AVOIDING THE WINTER BLUES
Winter can be a tough time for everyone, particularly older people. But there are some things you can do to help elderly or ailing relatives get through winter reasonably active and mentally healthy.

  • Keep drives and walkways shoveled and free of ice. You can hire someone to clear driveways and walks, but many communities offer free driveway-plowing services to senior citizens.
  • Find out about heating bill assistance. If getting bills paid is a worry, find out if you or your loved one is eligible for an energy assistance program.
  • Change furnace filters. For maximum efficiency, this may need to be done as often as once a month.
  • Keep up social commitments, if possible. Continue to arrange rides to church, mosque or synagogue, the senior center or other activities.
  • Don't forget group meals. Many communities offer group meals for seniors. There might be a senior center in town, or the hot meals might be served at a community center. The opportunity to visit with others can provide a needed break in a seemingly long day.
  • Prepare and share a meal. You might like to enjoy a quiet meal together. Or if a neighbor offers to bring a casserole, suggest she stay and have a meal with your loved one.
  • Buy and fill a birdfeeder. Some birdfeeders attach directly to a window, so your loved one can easily see the ongoing show the cardinals and chickadees provide.
  • Offer to pick up and return books and videos. Your local public library may even have a delivery service for homebound people.
  • Send a letter. Even long-distance caregivers can bring some light into a dark day. Make a point to send a note or letter, especially in the winter.

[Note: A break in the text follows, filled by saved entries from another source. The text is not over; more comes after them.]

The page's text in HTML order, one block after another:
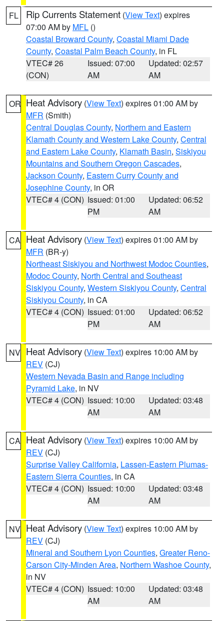
FL Rip Currents Statement (View Text) expires
07:00 AM by MFL ()
Coastal Broward County, Coastal Miami Dade
County, Coastal Palm Beach County, in FL
VTEC# 26
(CON)
Issued: 07:00
AM
Updated: 02:57
AM
OR Heat Advisory (View Text) expires 01:00 AM by
MFR (Smith)
Central Douglas County, Northern and Eastern
Klamath County and Western Lake County, Central
and Eastern Lake County, Klamath Basin, Siskiyou
Mountains and Southern Oregon Cascades,
Jackson County, Eastern Curry County and
Josephine County, in OR
VTEC# 4 (CON) Issued: 01:00
PM
Updated: 06:52
AM
CA Heat Advisory (View Text) expires 01:00 AM by
MFR (BR-y)
Northeast Siskiyou and Northwest Modoc Counties,
Modoc County, North Central and Southeast
Siskiyou County, Western Siskiyou County, Central
Siskiyou County, in CA
VTEC# 4 (CON) Issued: 01:00
PM
Updated: 06:52
AM
NV Heat Advisory (View Text) expires 10:00 AM by
REV (CJ)
Western Nevada Basin and Range including
Pyramid Lake, in NV
VTEC# 4 (CON) Issued: 10:00
AM
Updated: 03:48
AM
CA Heat Advisory (View Text) expires 10:00 AM by
REV (CJ)
Surprise Valley California, Lassen-Eastern Plumas-
Eastern Sierra Counties, in CA
VTEC# 4 (CON) Issued: 10:00
AM
Updated: 03:48
AM
NV Heat Advisory (View Text) expires 10:00 AM by
REV (CJ)
Mineral and Southern Lyon Counties, Greater Reno-
Carson City-Minden Area, Northern Washoe County,
in NV
VTEC# 4 (CON) Issued: 10:00
AM
Updated: 03:48
AM

You can get more ideas from the Family Caregiver's Support Program by calling toll-free, 866/432-4324. This nationwide free service can give personal assistance to caregivers whatever the season. The Eldercare Locator Service will help you find your local Area Agency on Aging. Phone toll-free, 800/677-1116. Your agency will have information on services available to the elderly, such as meals, driveway or walk-clearing, assistance with heating bills and respite care.

 
MAGAZINE DISCOUNTS FOR GREAT WINTER READING
Do you want to save money on subscriptions to your favorite magazines? AFT PLUS can help. As an AFT retired member, you are entitled to magazine discounts through the AFT PLUS Subscription Services program. Save up to 50 percent on your favorite magazines and on gift subscriptions for your friends and family. Choose from more than 1,000 titles including Bon Appetit, Golf Digest, Good Housekeeping, Newsweek, Prevention and Sports Illustrated. Call 800/877-7238 to order, check a rate or obtain a current listing of publications. 

 
QUOTES OF NOTE: MEDICARE EMPLOYER SUBSIDIES
"It is unconscionable for companies to receive billions of dollars in corporate welfare courtesy of the American taxpayer by slashing prescription drug coverage and retiree health benefits."

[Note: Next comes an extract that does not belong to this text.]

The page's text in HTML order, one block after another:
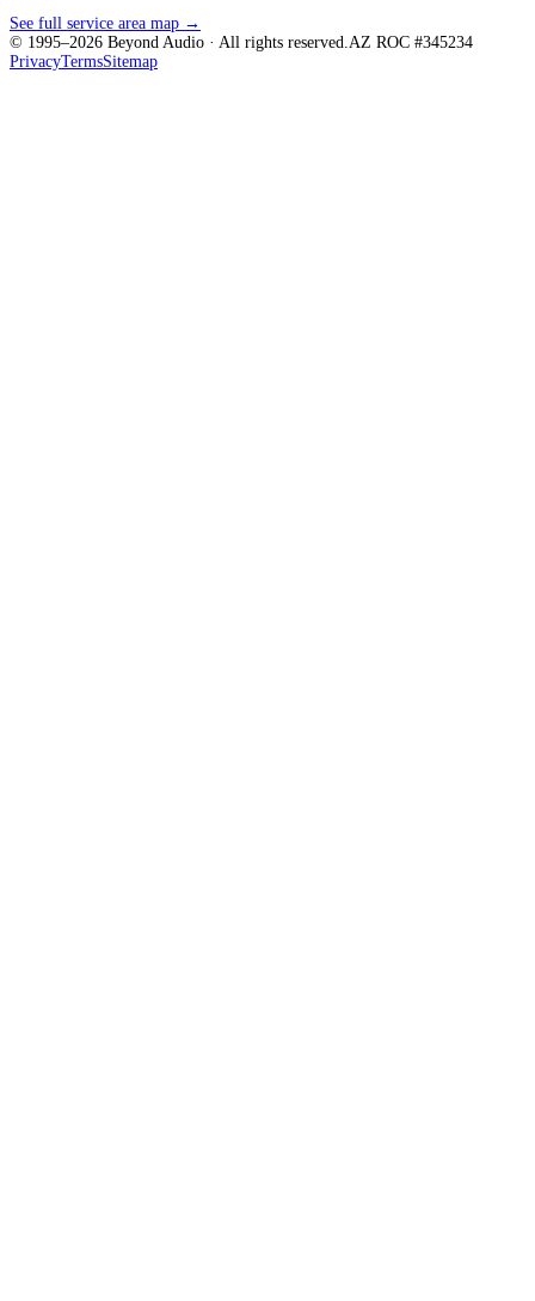
See full service area map →
© 1995–2026 Beyond Audio · All rights reserved.AZ ROC #345234
PrivacyTermsSitemap

--U.S. Rep. Bernie Sanders (I-Vt.)

“If there's a Medicare reform bill signed by me, corporations have no intention to dump retirees [from their existing drug coverage]....What we're talking about is trust.”

--President George W. Bush

WEB SITE OF THE WEEK: www.financinglongtermcare.umn.edu
A new educational resource for consumers, developed by a professor at the University of Minnesota, is now online providing up-to-date information on long-term care risks, costs and financing alternatives. "Financing Long Term Care: A Resource Center for Families" offers a variety of decision-making tools such as interactive planning and assessment tools, fact sheets, myths and facts, conversation starters and an online self-study.


Contributors and sources: Bill Cunningham, Shantel Edmonds , Inside AFT, Alliance for Retired Americans Friday Alert, Medicare Rights Center, New York Times, Wall Street Journal, Associated Press, Richmond Times-Dispatch, Baltimore Sun, Washington Times, Detroit Free Press, Hartford Courant, Caregivers USA Newsletter, AoA Electronic Newsletter e-News, BNA Health Policy Report, Kaiser Health Policy Report. Frank Stella, editor; Annette Licitra, copyeditor; Renee Turner, design.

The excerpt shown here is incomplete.